[Dataset excerpts]
------------------------------
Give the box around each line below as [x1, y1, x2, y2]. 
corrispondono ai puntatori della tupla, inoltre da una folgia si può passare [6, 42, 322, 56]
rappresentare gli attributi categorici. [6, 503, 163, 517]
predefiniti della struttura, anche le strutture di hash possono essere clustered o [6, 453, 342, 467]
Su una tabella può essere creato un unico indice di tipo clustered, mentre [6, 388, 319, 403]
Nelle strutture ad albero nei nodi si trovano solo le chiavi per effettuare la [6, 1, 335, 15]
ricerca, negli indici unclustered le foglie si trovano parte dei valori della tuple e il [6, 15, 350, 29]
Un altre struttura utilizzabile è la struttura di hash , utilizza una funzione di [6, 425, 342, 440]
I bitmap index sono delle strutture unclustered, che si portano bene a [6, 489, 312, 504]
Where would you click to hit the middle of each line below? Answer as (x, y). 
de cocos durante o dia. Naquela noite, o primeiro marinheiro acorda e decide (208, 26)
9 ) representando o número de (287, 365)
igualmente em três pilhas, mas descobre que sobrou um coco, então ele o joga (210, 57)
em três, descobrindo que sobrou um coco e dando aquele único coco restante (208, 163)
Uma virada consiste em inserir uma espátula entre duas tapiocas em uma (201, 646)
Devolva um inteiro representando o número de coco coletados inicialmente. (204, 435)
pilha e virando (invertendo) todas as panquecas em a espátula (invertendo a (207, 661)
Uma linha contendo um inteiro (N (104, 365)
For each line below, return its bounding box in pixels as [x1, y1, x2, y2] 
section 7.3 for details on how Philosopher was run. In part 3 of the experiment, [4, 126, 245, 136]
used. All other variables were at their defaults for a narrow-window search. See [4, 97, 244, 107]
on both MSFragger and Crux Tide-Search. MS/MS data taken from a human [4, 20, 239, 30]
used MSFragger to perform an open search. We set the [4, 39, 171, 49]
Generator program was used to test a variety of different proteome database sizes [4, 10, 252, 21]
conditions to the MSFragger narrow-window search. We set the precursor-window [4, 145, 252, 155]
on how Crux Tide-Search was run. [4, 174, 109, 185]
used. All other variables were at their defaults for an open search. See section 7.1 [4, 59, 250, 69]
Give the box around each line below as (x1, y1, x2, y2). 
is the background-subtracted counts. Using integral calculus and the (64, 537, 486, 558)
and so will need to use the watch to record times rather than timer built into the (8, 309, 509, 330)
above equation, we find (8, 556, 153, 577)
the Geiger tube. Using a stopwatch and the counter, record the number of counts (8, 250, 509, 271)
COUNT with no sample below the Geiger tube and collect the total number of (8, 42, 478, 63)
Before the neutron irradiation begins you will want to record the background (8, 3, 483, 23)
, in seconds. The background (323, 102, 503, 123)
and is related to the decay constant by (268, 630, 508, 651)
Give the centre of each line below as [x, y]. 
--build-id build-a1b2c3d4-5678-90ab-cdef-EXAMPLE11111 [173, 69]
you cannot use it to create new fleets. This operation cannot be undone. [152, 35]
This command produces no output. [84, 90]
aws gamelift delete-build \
------------------------------
Exercise aim -> Give every entry again, exactly as it reads.

Task output ->
Give the box around each line below as [x1, y1, x2, y2]. 
corrispondono ai puntatori della tupla, inoltre da una folgia si può passare [6, 42, 322, 56]
rappresentare gli attributi categorici. [6, 503, 163, 517]
predefiniti della struttura, anche le strutture di hash possono essere clustered o [6, 453, 342, 467]
Su una tabella può essere creato un unico indice di tipo clustered, mentre [6, 388, 319, 403]
Nelle strutture ad albero nei nodi si trovano solo le chiavi per effettuare la [6, 1, 335, 15]
ricerca, negli indici unclustered le foglie si trovano parte dei valori della tuple e il [6, 15, 350, 29]
Un altre struttura utilizzabile è la struttura di hash , utilizza una funzione di [6, 425, 342, 440]
I bitmap index sono delle strutture unclustered, che si portano bene a [6, 489, 312, 504]
Where would you click to hit the middle of each line below? Answer as (x, y). 
de cocos durante o dia. Naquela noite, o primeiro marinheiro acorda e decide (208, 26)
9 ) representando o número de (287, 365)
igualmente em três pilhas, mas descobre que sobrou um coco, então ele o joga (210, 57)
em três, descobrindo que sobrou um coco e dando aquele único coco restante (208, 163)
Uma virada consiste em inserir uma espátula entre duas tapiocas em uma (201, 646)
Devolva um inteiro representando o número de coco coletados inicialmente. (204, 435)
pilha e virando (invertendo) todas as panquecas em a espátula (invertendo a (207, 661)
Uma linha contendo um inteiro (N (104, 365)
For each line below, return its bounding box in pixels as [x1, y1, x2, y2] 
section 7.3 for details on how Philosopher was run. In part 3 of the experiment, [4, 126, 245, 136]
used. All other variables were at their defaults for a narrow-window search. See [4, 97, 244, 107]
on both MSFragger and Crux Tide-Search. MS/MS data taken from a human [4, 20, 239, 30]
used MSFragger to perform an open search. We set the [4, 39, 171, 49]
Generator program was used to test a variety of different proteome database sizes [4, 10, 252, 21]
conditions to the MSFragger narrow-window search. We set the precursor-window [4, 145, 252, 155]
on how Crux Tide-Search was run. [4, 174, 109, 185]
used. All other variables were at their defaults for an open search. See section 7.1 [4, 59, 250, 69]
Give the box around each line below as (x1, y1, x2, y2). 
is the background-subtracted counts. Using integral calculus and the (64, 537, 486, 558)
and so will need to use the watch to record times rather than timer built into the (8, 309, 509, 330)
above equation, we find (8, 556, 153, 577)
the Geiger tube. Using a stopwatch and the counter, record the number of counts (8, 250, 509, 271)
COUNT with no sample below the Geiger tube and collect the total number of (8, 42, 478, 63)
Before the neutron irradiation begins you will want to record the background (8, 3, 483, 23)
, in seconds. The background (323, 102, 503, 123)
and is related to the decay constant by (268, 630, 508, 651)
Give the centre of each line below as [x, y]. 
--build-id build-a1b2c3d4-5678-90ab-cdef-EXAMPLE11111 [173, 69]
you cannot use it to create new fleets. This operation cannot be undone. [152, 35]
This command produces no output. [84, 90]
aws gamelift delete-build \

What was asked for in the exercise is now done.